Thanks, your spreadsheet does make it easier to compare the ms/iter times. It looks like you created it from the *fft.txt and *threads.txt files in our repository.
I regenerated these *fft.txt and *threads.txt files for FFT lengths 1K to 32768K using twice as many iterations for better accuracy and also added them for the A100 GPU. Anyone using our GPU notebook should consider upgrading, as you would likely get a performance improvement.

Since my last update over a year ago, here are the notable changes I have made to the notebooks:
• June 3, 2021
• Updated CPU notebook to default to the 150 worktype (first time PRP tests).

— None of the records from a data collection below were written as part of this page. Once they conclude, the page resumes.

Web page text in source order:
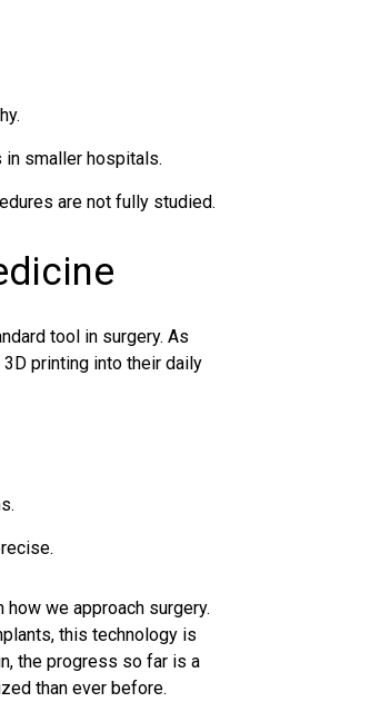
smaller hospitals.
are not fully studied.
tool in surgery. As
printing into their daily
we approach surgery.
this technology is
the progress so far is a
than ever before.

• August 1, 2021 - Updated MPrime install script to use 80% of available memory for stage 2. The notebooks will thus use up to around 10.1 GiB of RAM instead of just 6 GiB.
• August 31, 2021
• Added support for computer_numbers greater than 9.
• Updated notebooks to configure MPrime to not preallocate disk space for the proof interim residues files to reduce Google Drive storage use.
• November 1, 2021 - Updated the CPU on the GPU notebook to default to the 150 worktype.
• December 1, 2021 - Updated MPrime install script to use the latest Prime95/MPrime v30.7.
• January 2 - Added support for the 154 (first time PRP tests that need P-1 factoring) and 155 (double-check tests using PRP with proof) worktypes on the CPU.
• May 5 - Updated GPU notebook to also compile CUDALucas for the A100 GPU.
• Today - Regenerated the optimization files using twice as many iterations and also added them for the A100 GPU.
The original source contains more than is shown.